II. Abdülhamit Dönemi Eğitim Politikası

  • II. Abdülhamit eğitim ve öğretim faaliyetlerinde merkeziyetçi, eğitim kurumları arasında ise denge politikası izledi.
  • Eğitim faaliyetlerinde Türklerin yoğun yaşadığı Anadolu’ya ağırlık verdi.
  • Azınlık ve yabancı okullara Türk öğretmenler atanarak kontrol altına alınmaya çalışıldı.
  • Bu dönemde ilk dereceli okullarda İslamcılık, orta dereceleri okullarda ise Osmanlıcılık akımını vermeye çalışan programlar uygulandı.
  • Türkçülük anlayışı da yavaş yavaş okulların müfredatına girmeye başladı.
  • II. Abdülhamit Dönemi’nde Maarif Merkezî Teşkilatı yeniden düzenlenerek her öğretim kademesi için genel müdürlükler ve müfettişlikler oluşturuldu.
  • II. Abdülhamit Dönemi’nde okullaşma tüm ülkeye yayıldı.
  • İbtidai (ilkokul) mektepler, rüştiyeler ve idadiler yaygınlaştırıldı. (İlk kız idadisi 1880 yılında açılmıştı.)
  • Darülfünuna yeni bölümler açılarak genişletildi.
  • Daru’l Muallimin düzenlenerek Âliye şubesi (Yüksek Öğretim Okulu) açıldı.
  • Mekteb-i Funûn-ı Maliye, Ziraat ve Baytar Mektebi, Gümrük Mektebi, Hamidiye Ticaret Mektebi, Polis Mektebi gibi memur meslek mektepleri açıldı.
  • Mekteb-i Hukuk, Hendese-i Mülkiye, Maliye Mektebi, Ticaret Mektebi, Deniz Ticareti Mektebi, Kız Sanayi Mektebi gibi yüksekokullar açıldı.
  • Sanayi-i Nefise Mektebi açıldı.
  • Rüştiyelerden itibaren yabancı dil öğretimi zorunlu oldu.
  • Devletin kritik bölgelerinde yer alan aşiretlerin çocuklarını Osmanlıcılık bilinciyle yetiştirmek amacıyla İstanbul’da bir Aşiret Mektebi açıldı.

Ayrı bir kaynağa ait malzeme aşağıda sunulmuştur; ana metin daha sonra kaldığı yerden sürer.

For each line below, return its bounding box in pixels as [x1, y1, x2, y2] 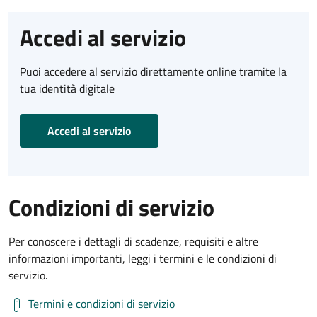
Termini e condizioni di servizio [28, 295, 175, 313]
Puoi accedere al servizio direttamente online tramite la [20, 63, 287, 81]
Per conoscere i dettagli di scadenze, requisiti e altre [8, 233, 258, 250]
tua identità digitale [20, 80, 115, 98]
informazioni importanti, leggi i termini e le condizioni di [8, 250, 277, 267]
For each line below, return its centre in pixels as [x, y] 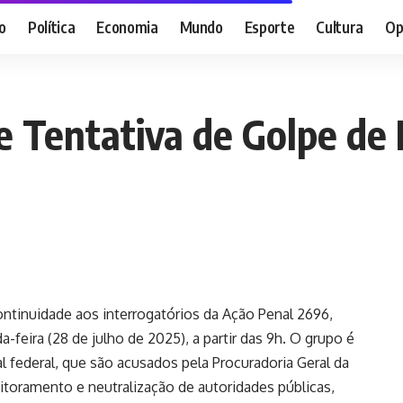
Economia [127, 27]
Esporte [269, 27]
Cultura [340, 27]
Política [51, 27]
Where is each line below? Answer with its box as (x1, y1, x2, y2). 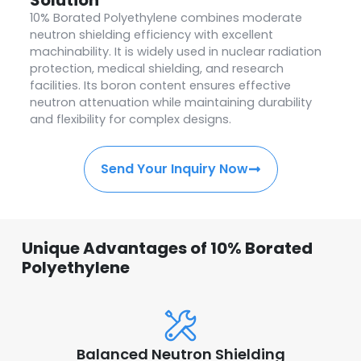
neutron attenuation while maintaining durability (29, 93, 312, 110)
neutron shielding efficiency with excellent (29, 26, 273, 43)
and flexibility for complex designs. (29, 110, 231, 127)
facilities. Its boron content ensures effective (29, 77, 291, 93)
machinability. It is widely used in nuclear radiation (29, 43, 322, 60)
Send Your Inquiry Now (100, 159, 248, 178)
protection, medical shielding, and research (29, 60, 284, 77)
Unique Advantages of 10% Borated (21, 236, 313, 259)
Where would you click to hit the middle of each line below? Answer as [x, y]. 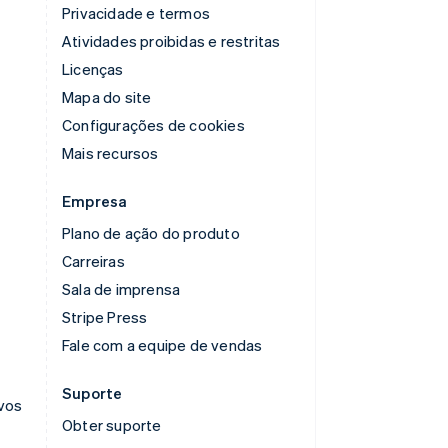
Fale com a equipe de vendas [162, 344]
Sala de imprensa [121, 288]
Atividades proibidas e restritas [171, 40]
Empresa [95, 200]
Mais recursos [110, 152]
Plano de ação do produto [151, 232]
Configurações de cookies [153, 124]
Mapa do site [107, 96]

II. Abdülhamit Dönemi’nde Açılan Hastaneler

  • II. Abdülhamit, eğitim olanaklarını kasaba ve köylere kadar ulaştırmanın yanında birçok vilayet merkezinde hastaneler de açtırdı.
  • Günümüzde varlığını devam ettiren Darülaceze, kimsesiz çocuklar ile yaşlı ve bakıma muhtaç insanları barındırmak amacıyla 1896 yılında açılmıştı.
  • Darülaceze 200 yataklı bir hastane, bir yetimhane, çamaşırhane ile hamam gibi binaları ve el sanatları ile ilgili imalathaneler, fırın ve mabetlerden (cami, kilise ve havra) oluşan bir kompleksti.
  • Hamidiye Etfal Hastanesi II. Abdülhamit’in Dönemi’nde açılan en önemli kurumlardandır.
  • Bu dönemde 300’den fazla hastane yapılmıştır.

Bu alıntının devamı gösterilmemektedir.